**TASK REQUIREMENTS**
All entries are to be reproduced exactly; the pictures are to be omitted.
START MATERIAL TO PROCESS
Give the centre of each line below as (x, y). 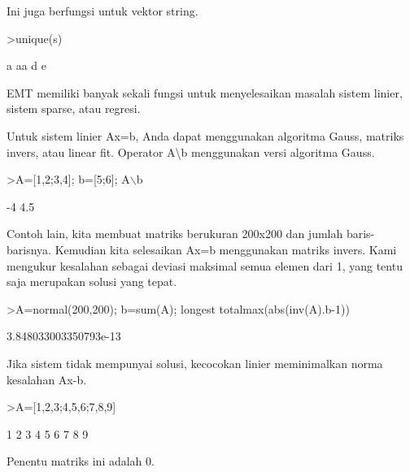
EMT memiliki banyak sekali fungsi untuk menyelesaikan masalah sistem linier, (205, 92)
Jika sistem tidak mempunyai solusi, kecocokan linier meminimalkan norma (195, 363)
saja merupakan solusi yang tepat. (92, 281)
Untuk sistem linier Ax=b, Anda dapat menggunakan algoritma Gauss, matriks (205, 135)
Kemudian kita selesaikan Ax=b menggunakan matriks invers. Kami (226, 249)
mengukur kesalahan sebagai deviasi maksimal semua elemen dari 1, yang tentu (205, 265)
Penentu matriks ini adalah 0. (81, 461)
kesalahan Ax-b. (47, 379)
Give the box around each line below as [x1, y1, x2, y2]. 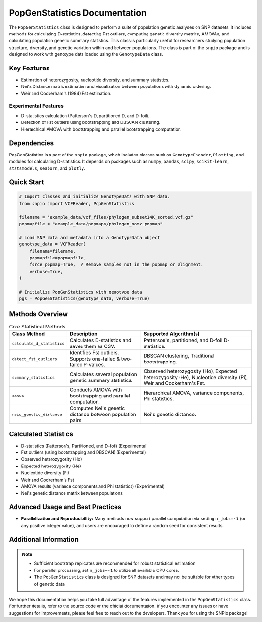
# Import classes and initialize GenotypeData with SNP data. [19, 194, 170, 199]
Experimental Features [9, 103, 64, 109]
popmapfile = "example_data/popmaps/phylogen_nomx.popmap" [19, 221, 163, 226]
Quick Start [9, 178, 44, 187]
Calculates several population [69, 371, 138, 378]
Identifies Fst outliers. [69, 349, 119, 356]
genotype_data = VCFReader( [19, 242, 86, 247]
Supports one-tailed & [69, 355, 120, 362]
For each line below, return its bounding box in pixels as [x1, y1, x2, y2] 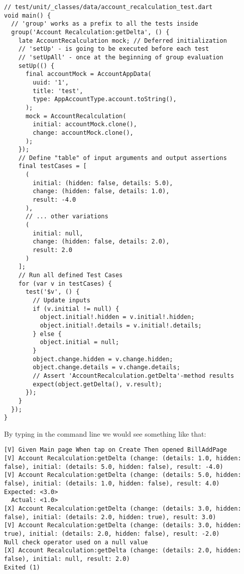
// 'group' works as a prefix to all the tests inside [11, 20, 198, 28]
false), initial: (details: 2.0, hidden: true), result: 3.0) [4, 513, 216, 521]
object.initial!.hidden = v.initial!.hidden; [40, 313, 195, 321]
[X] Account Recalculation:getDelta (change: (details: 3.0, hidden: [4, 505, 241, 512]
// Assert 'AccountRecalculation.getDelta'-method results [33, 372, 234, 379]
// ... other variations [25, 213, 108, 220]
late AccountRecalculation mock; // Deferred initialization [18, 37, 227, 44]
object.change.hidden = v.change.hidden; [33, 355, 173, 363]
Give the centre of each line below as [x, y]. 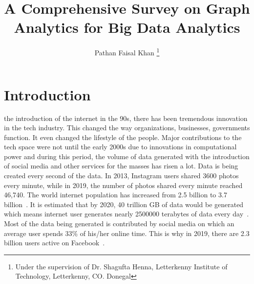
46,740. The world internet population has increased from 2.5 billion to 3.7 [116, 195]
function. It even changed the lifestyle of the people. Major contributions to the [123, 137]
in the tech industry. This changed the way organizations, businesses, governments [127, 128]
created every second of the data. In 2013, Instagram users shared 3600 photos [121, 176]
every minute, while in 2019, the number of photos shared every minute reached [123, 185]
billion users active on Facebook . [54, 243]
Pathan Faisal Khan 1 [127, 52]
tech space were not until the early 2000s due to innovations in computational [120, 147]
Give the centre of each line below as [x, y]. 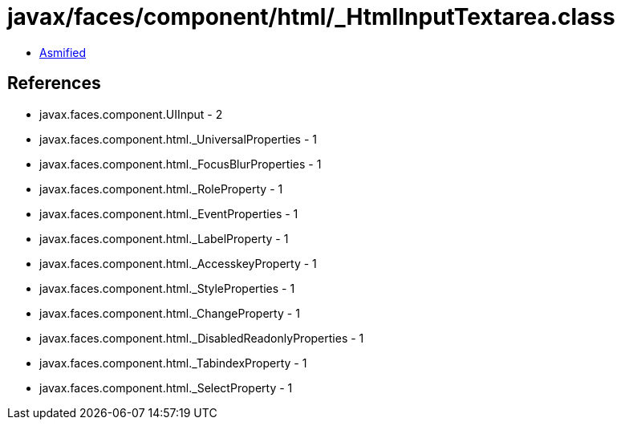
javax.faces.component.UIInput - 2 [131, 114]
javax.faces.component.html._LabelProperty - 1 [164, 238]
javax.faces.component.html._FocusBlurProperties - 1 [181, 164]
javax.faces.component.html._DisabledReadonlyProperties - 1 [202, 338]
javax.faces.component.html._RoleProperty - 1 [161, 189]
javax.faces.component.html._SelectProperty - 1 [166, 387]
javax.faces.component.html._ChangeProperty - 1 [170, 313]
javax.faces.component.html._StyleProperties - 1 [167, 288]
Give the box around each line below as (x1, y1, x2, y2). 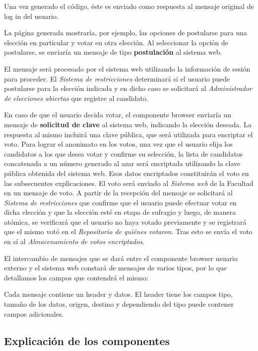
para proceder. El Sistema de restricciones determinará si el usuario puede (4, 73, 230, 84)
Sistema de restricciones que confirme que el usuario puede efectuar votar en (4, 197, 237, 207)
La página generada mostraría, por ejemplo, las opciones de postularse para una (4, 27, 248, 38)
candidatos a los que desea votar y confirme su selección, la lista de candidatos (4, 148, 243, 159)
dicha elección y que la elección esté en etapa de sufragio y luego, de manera (4, 207, 236, 217)
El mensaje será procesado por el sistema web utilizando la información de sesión (4, 63, 251, 74)
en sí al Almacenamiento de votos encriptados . (4, 236, 145, 247)
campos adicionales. (4, 308, 64, 319)
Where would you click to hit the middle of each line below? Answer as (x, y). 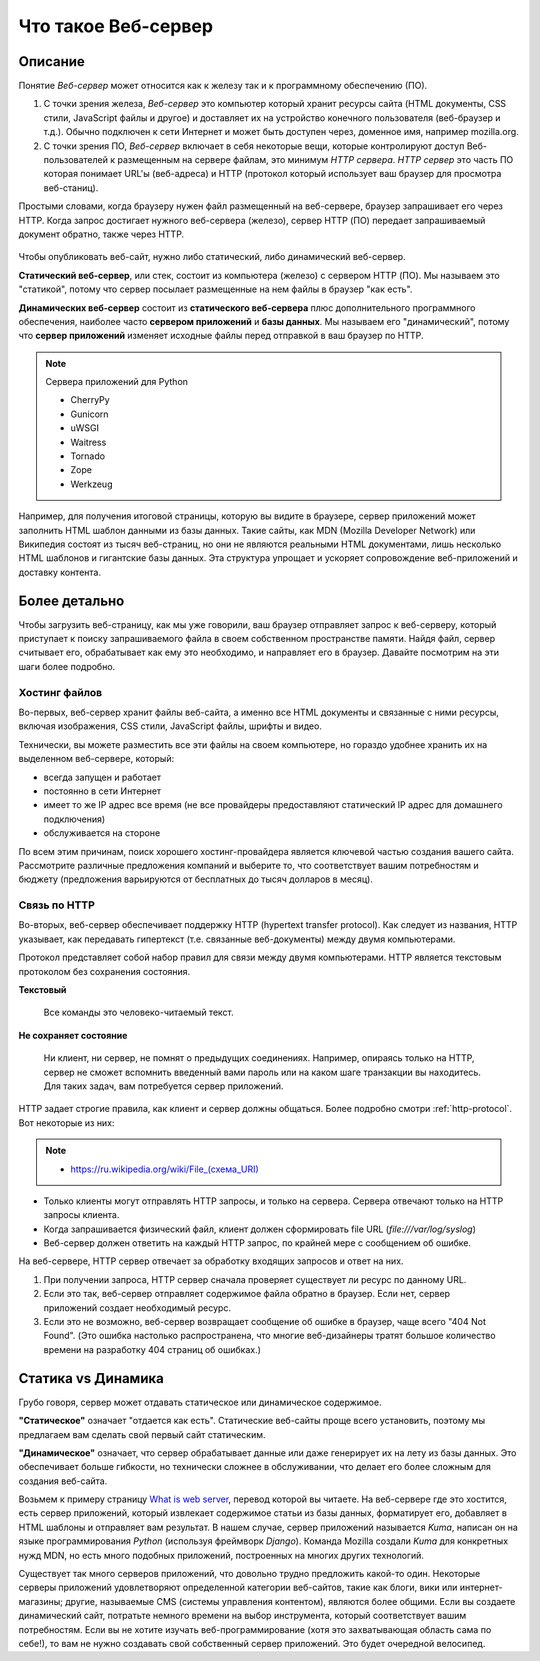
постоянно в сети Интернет (102, 791)
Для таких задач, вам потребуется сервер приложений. (163, 1086)
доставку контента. (60, 572)
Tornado (87, 456)
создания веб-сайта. (63, 1481)
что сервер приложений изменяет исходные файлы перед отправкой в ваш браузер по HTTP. (221, 336)
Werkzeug (91, 484)
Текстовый (42, 989)
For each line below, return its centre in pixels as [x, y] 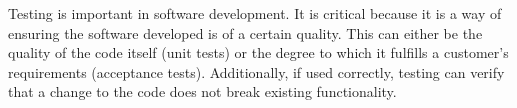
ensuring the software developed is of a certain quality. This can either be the [245, 32]
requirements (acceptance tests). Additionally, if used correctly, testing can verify [256, 71]
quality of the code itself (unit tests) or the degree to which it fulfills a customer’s [258, 52]
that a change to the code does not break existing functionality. [202, 91]
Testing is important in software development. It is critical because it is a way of [255, 13]
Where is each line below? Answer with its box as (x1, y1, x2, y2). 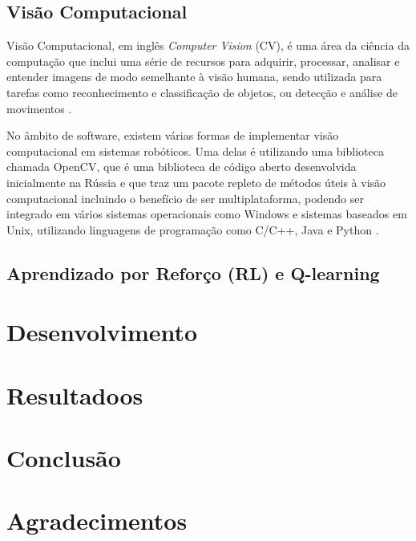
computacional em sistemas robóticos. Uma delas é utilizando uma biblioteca (6, 142, 384, 159)
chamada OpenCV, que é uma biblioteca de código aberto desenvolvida (6, 158, 357, 175)
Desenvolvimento (6, 315, 198, 348)
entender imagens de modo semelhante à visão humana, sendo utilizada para (6, 68, 382, 85)
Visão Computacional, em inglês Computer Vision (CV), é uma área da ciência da (6, 37, 410, 54)
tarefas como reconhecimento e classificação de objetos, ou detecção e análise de (6, 83, 398, 100)
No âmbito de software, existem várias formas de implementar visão (6, 127, 339, 144)
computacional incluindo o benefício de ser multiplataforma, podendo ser (6, 189, 364, 206)
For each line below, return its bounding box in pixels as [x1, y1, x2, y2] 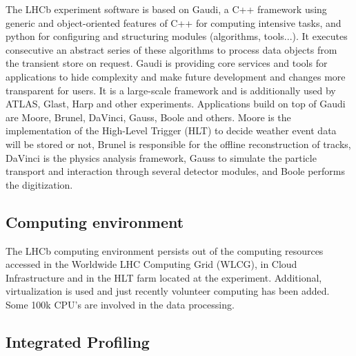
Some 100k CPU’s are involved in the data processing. [6, 297, 235, 311]
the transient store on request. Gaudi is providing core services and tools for [6, 56, 328, 70]
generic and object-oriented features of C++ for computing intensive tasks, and [6, 15, 342, 30]
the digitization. [6, 177, 73, 191]
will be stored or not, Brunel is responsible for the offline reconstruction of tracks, [6, 136, 351, 151]
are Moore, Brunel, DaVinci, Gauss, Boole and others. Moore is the [6, 109, 291, 124]
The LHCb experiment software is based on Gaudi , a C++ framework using [6, 2, 327, 16]
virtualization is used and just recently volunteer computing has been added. [6, 284, 330, 298]
END MATERIAL TO PROCESS
**ANSWER**
Give the centre of each line below as (x, y). 
EMT memiliki banyak sekali fungsi untuk menyelesaikan masalah sistem linier, (205, 92)
Jika sistem tidak mempunyai solusi, kecocokan linier meminimalkan norma (195, 363)
saja merupakan solusi yang tepat. (92, 281)
Untuk sistem linier Ax=b, Anda dapat menggunakan algoritma Gauss, matriks (205, 135)
Kemudian kita selesaikan Ax=b menggunakan matriks invers. Kami (226, 249)
mengukur kesalahan sebagai deviasi maksimal semua elemen dari 1, yang tentu (205, 265)
Penentu matriks ini adalah 0. (81, 461)
kesalahan Ax-b. (47, 379)
Give the box around each line below as [x1, y1, x2, y2]. 
# Import classes and initialize GenotypeData with SNP data. [19, 194, 170, 199]
Experimental Features [9, 103, 64, 109]
popmapfile = "example_data/popmaps/phylogen_nomx.popmap" [19, 221, 163, 226]
Quick Start [9, 178, 44, 187]
Calculates several population [69, 371, 138, 378]
Identifies Fst outliers. [69, 349, 119, 356]
genotype_data = VCFReader( [19, 242, 86, 247]
Supports one-tailed & [69, 355, 120, 362]
For each line below, return its bounding box in pixels as [x1, y1, x2, y2] 
// 'group' works as a prefix to all the tests inside [11, 20, 198, 28]
false), initial: (details: 2.0, hidden: true), result: 3.0) [4, 513, 216, 521]
object.initial!.hidden = v.initial!.hidden; [40, 313, 195, 321]
[X] Account Recalculation:getDelta (change: (details: 3.0, hidden: [4, 505, 241, 512]
// Assert 'AccountRecalculation.getDelta'-method results [33, 372, 234, 379]
// ... other variations [25, 213, 108, 220]
late AccountRecalculation mock; // Deferred initialization [18, 37, 227, 44]
object.change.hidden = v.change.hidden; [33, 355, 173, 363]
Give the centre of each line below as [x, y]. 
46,740. The world internet population has increased from 2.5 billion to 3.7 [116, 195]
function. It even changed the lifestyle of the people. Major contributions to the [123, 137]
in the tech industry. This changed the way organizations, businesses, governments [127, 128]
created every second of the data. In 2013, Instagram users shared 3600 photos [121, 176]
every minute, while in 2019, the number of photos shared every minute reached [123, 185]
billion users active on Facebook . [54, 243]
Pathan Faisal Khan 1 [127, 52]
tech space were not until the early 2000s due to innovations in computational [120, 147]
Give the centre of each line below as [x, y]. 
javax.faces.component.UIInput - 2 [131, 114]
javax.faces.component.html._LabelProperty - 1 [164, 238]
javax.faces.component.html._FocusBlurProperties - 1 [181, 164]
javax.faces.component.html._DisabledReadonlyProperties - 1 [202, 338]
javax.faces.component.html._RoleProperty - 1 [161, 189]
javax.faces.component.html._SelectProperty - 1 [166, 387]
javax.faces.component.html._ChangeProperty - 1 [170, 313]
javax.faces.component.html._StyleProperties - 1 [167, 288]
Give the box around each line below as (x1, y1, x2, y2). 
para proceder. El Sistema de restricciones determinará si el usuario puede (4, 73, 230, 84)
Sistema de restricciones que confirme que el usuario puede efectuar votar en (4, 197, 237, 207)
La página generada mostraría, por ejemplo, las opciones de postularse para una (4, 27, 248, 38)
candidatos a los que desea votar y confirme su selección, la lista de candidatos (4, 148, 243, 159)
dicha elección y que la elección esté en etapa de sufragio y luego, de manera (4, 207, 236, 217)
El mensaje será procesado por el sistema web utilizando la información de sesión (4, 63, 251, 74)
en sí al Almacenamiento de votos encriptados . (4, 236, 145, 247)
campos adicionales. (4, 308, 64, 319)
Where would you click to hit the middle of each line below? Answer as (x, y). 
постоянно в сети Интернет (102, 791)
Для таких задач, вам потребуется сервер приложений. (163, 1086)
доставку контента. (60, 572)
Tornado (87, 456)
создания веб-сайта. (63, 1481)
что сервер приложений изменяет исходные файлы перед отправкой в ваш браузер по HTTP. (221, 336)
Werkzeug (91, 484)
Текстовый (42, 989)
For each line below, return its centre in pixels as [x, y] 
ensuring the software developed is of a certain quality. This can either be the [245, 32]
requirements (acceptance tests). Additionally, if used correctly, testing can verify [256, 71]
quality of the code itself (unit tests) or the degree to which it fulfills a customer’s [258, 52]
that a change to the code does not break existing functionality. [202, 91]
Testing is important in software development. It is critical because it is a way of [255, 13]
Where is each line below? Answer with its box as (x1, y1, x2, y2). 
computacional em sistemas robóticos. Uma delas é utilizando uma biblioteca (6, 142, 384, 159)
chamada OpenCV, que é uma biblioteca de código aberto desenvolvida (6, 158, 357, 175)
Desenvolvimento (6, 315, 198, 348)
entender imagens de modo semelhante à visão humana, sendo utilizada para (6, 68, 382, 85)
Visão Computacional, em inglês Computer Vision (CV), é uma área da ciência da (6, 37, 410, 54)
tarefas como reconhecimento e classificação de objetos, ou detecção e análise de (6, 83, 398, 100)
No âmbito de software, existem várias formas de implementar visão (6, 127, 339, 144)
computacional incluindo o benefício de ser multiplataforma, podendo ser (6, 189, 364, 206)
For each line below, return its bounding box in pixels as [x1, y1, x2, y2] 
Some 100k CPU’s are involved in the data processing. [6, 297, 235, 311]
the transient store on request. Gaudi is providing core services and tools for [6, 56, 328, 70]
generic and object-oriented features of C++ for computing intensive tasks, and [6, 15, 342, 30]
the digitization. [6, 177, 73, 191]
will be stored or not, Brunel is responsible for the offline reconstruction of tracks, [6, 136, 351, 151]
are Moore, Brunel, DaVinci, Gauss, Boole and others. Moore is the [6, 109, 291, 124]
The LHCb experiment software is based on Gaudi , a C++ framework using [6, 2, 327, 16]
virtualization is used and just recently volunteer computing has been added. [6, 284, 330, 298]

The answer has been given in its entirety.